Data entries:
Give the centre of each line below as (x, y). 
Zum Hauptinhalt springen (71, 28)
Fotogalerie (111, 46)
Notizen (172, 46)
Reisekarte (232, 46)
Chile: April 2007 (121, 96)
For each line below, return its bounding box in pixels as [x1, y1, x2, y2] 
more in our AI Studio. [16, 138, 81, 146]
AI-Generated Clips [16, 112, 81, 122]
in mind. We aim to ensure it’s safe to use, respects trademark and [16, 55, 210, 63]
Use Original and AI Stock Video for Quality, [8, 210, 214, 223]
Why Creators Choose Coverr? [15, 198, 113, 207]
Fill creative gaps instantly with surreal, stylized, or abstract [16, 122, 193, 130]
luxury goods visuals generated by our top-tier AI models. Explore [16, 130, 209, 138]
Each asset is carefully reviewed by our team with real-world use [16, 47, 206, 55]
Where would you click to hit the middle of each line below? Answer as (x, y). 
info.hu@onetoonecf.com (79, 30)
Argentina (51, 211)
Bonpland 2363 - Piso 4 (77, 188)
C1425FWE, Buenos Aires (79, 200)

--

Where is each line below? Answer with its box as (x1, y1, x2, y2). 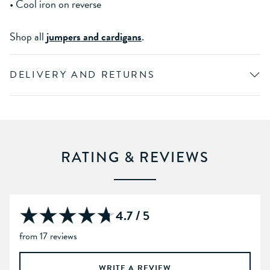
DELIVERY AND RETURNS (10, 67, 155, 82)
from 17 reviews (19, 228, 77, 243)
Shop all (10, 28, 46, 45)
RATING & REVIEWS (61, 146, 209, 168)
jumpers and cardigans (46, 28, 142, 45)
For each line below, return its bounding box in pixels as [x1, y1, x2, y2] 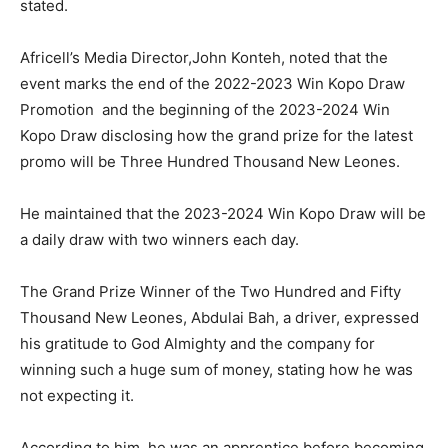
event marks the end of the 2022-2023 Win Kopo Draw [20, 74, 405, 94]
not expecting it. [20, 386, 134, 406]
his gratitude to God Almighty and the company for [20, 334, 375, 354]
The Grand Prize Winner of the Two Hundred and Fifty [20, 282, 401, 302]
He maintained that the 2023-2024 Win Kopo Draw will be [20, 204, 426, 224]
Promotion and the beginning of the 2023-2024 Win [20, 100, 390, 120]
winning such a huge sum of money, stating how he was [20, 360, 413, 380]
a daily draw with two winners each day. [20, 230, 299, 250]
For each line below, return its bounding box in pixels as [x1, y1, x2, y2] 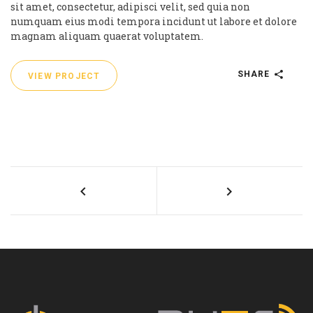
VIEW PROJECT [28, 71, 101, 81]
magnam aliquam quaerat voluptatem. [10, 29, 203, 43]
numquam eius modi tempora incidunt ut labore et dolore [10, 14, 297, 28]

> _Exercise aim_
From the records above, print only the lines between the one holding "luxury goods visuals" and the one holding "C1425FWE, Buenos Aires (79, 200)", inclusive, exactly as they stand.

> _Answer box_
luxury goods visuals generated by our top-tier AI models. Explore [16, 130, 209, 138]
Each asset is carefully reviewed by our team with real-world use [16, 47, 206, 55]
Where would you click to hit the middle of each line below? Answer as (x, y). 
info.hu@onetoonecf.com (79, 30)
Argentina (51, 211)
Bonpland 2363 - Piso 4 (77, 188)
C1425FWE, Buenos Aires (79, 200)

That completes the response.